# DIRECTIONS FOR THIS TASK
Go through the records and filter out every line lacking the word "cleaning"; copy the lines that remain.

□ □ □ □ □

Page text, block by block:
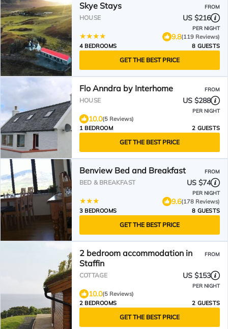
Skye Stays FROM
HOUSE US $216
PER NIGHT
9.8(119 Reviews)
4 BEDROOMS
8 GUESTS
GET THE BEST PRICE
Flo Anndra by Interhome FROM
HOUSE US $288
PER NIGHT
10.0(5 Reviews)
1 BEDROOM
2 GUESTS
GET THE BEST PRICE
Benview Bed and Breakfast FROM
BED & BREAKFAST US $74
PER NIGHT
9.6(178 Reviews)
3 BEDROOMS
8 GUESTS
GET THE BEST PRICE
2 bedroom accommodation in
Staffin
FROM
COTTAGE US $153
PER NIGHT
10.0(5 Reviews)
2 BEDROOMS
2 GUESTS
GET THE BEST PRICE
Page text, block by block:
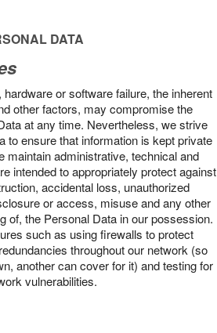
DATA
or software failure, the inherent
other factors, may compromise the
at any time. Nevertheless, we strive
to ensure that information is kept private
maintain administrative, technical and
intended to appropriately protect against
accidental loss, unauthorized
or access, misuse and any other
of, the Personal Data in our possession.
such as using firewalls to protect
throughout our network (so
another can cover for it) and testing for
vulnerabilities.
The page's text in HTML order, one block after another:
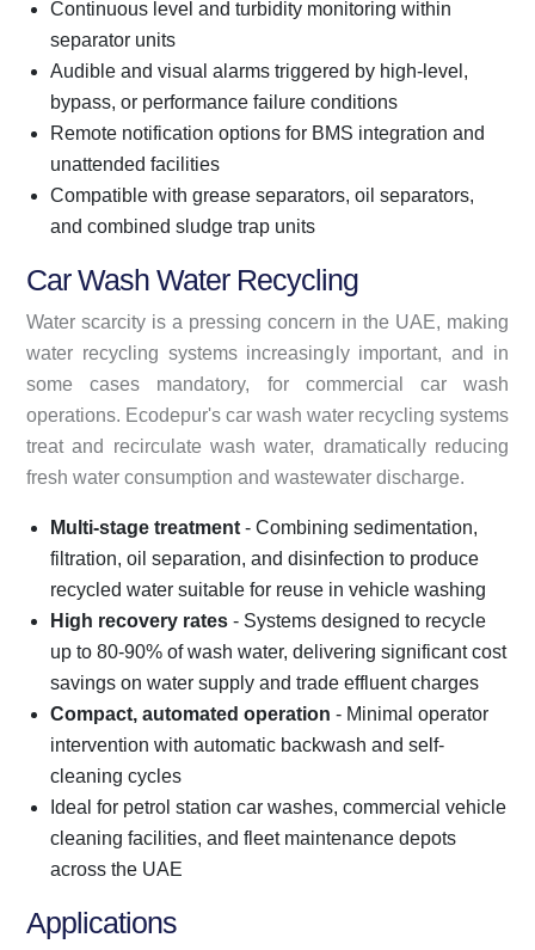
Continuous level and turbidity monitoring within
separator units
Audible and visual alarms triggered by high-level,
bypass, or performance failure conditions
Remote notification options for BMS integration and
unattended facilities
Compatible with grease separators, oil separators,
and combined sludge trap units
Car Wash Water Recycling
Water scarcity is a pressing concern in the UAE, making
water recycling systems increasingly important, and in
some cases mandatory, for commercial car wash
operations. Ecodepur's car wash water recycling systems
treat and recirculate wash water, dramatically reducing
fresh water consumption and wastewater discharge.
Multi-stage treatment - Combining sedimentation,
filtration, oil separation, and disinfection to produce
recycled water suitable for reuse in vehicle washing
High recovery rates - Systems designed to recycle
up to 80-90% of wash water, delivering significant cost
savings on water supply and trade effluent charges
Compact, automated operation - Minimal operator
intervention with automatic backwash and self-
cleaning cycles
Ideal for petrol station car washes, commercial vehicle
cleaning facilities, and fleet maintenance depots
across the UAE
Applications

□ □ □ □ □

# RESULT OF THIS TASK
cleaning cycles
cleaning facilities, and fleet maintenance depots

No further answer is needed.